My online presence here feels more chilled, and I've made some great friends. Hell, Dave R has even started to stalk me cos I'm so nice!


----------



## I like Skol (29 Jun 2018)

Drago said:


> I've made some great friends. He'll, Dave R has been started to stalk me cos I'm so nice!


That's a great line for the 'Autocorrect gone mad' thread right there. What did @Drago really intend to say?


----------



## Pat "5mph" (29 Jun 2018)

*Mod Note:*
Comments about former members, either de-registered or that stopped visiting,
are not in the spirit of CC.
Therefore I will delete a few of the previous posts in this thread.
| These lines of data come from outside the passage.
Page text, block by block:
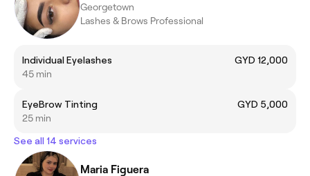
Georgetown
Lashes & Brows Professional
Individual Eyelashes
GYD 12,000
45 min
EyeBrow Tinting
GYD 5,000
25 min
See all 14 services
Maria Figuera
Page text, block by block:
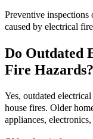
Preventive inspections
caused by electrical
Do Outdated
Fire Hazards?
Yes, outdated
house fires. Older
appliances,
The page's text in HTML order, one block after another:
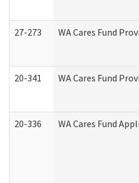
27-273 WA Cares Fund
20-341 WA Cares Fund
20-336 WA Cares Fund

Also see our Guidelines if you're unsure of the contents of your posts.
*Conduct *– Please refrain from inflammatory and defamatory comments as well as flaming, taunting, stalking, bullying, trolling and general disrespect. Personal attacks, aggressive messages, and passive-aggressive behaviour are not acceptable.

Thank you.


----------



## Drago (29 Jun 2018)

^^^ See, I can dig that. A perfectly reasonable, well explained intervention by a Mod, an example of how it should be done (and no, I'm not arriss licking, but Pat seems to understand that if you treat people like children they'll behave like children, and has broken the cycle.)


----------



## I like Skol (29 Jun 2018)

Drago said:


> and has broken the cycle.)


I know a forum where you might be able to ask about fixing that, and chatting about related topics...….


----------



## saoirse50 (30 Jun 2018)

[QUOTE 5294221, member: 10119"]And generally speaking the YACFers aimed to respect the thinking that the planning and information about the FNRttC should be kept and curated in one place to avoid confusion, apart from anything else, so whilst we've alway had some chatter about the rides over there there would pretty much always have been someone piping up to say 'and the definitive source for information is over that way ------> with a link to here and the blog*. That's how I wandered in here, following the tail lights of the Fridays up the road...
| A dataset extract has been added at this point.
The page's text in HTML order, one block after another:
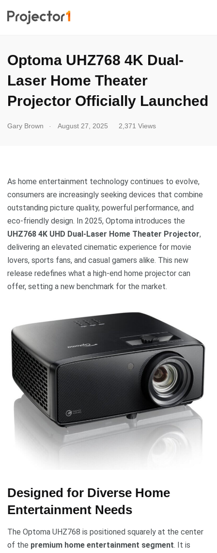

*and the subsequent regular (if occasional) 'what is this mudguard/cake/etc tyranny how dare they infringe my human rights thusly' n00b comments from people who went and read that and came back to whinge would generally be fairly firmly squished.[/QUOTE]
I think that’s how I got here, via FNRttC. And the rumour I heard was that there was a touch of disapproval from some about the way that YACF was born. And that’s why CC became the go to site for FNRttC stuff. I joined acf in the middle of smileygate and hadn’t a clue what was going on. Anyway, it all seems so far away and long ago now.


----------



## Blue Hills (30 Jun 2018)

Pat "5mph" said:


> he by, some on here are perennially complaining about the forum, yet they post almost daily



That's not hard to understand or an unreasonable position pat. I assume that they generally like the place/find it useful but have concerns about some aspects of it, now or in the recent past, which, quite rightly in my view, they think it fair to express. To nudge things in the right direction.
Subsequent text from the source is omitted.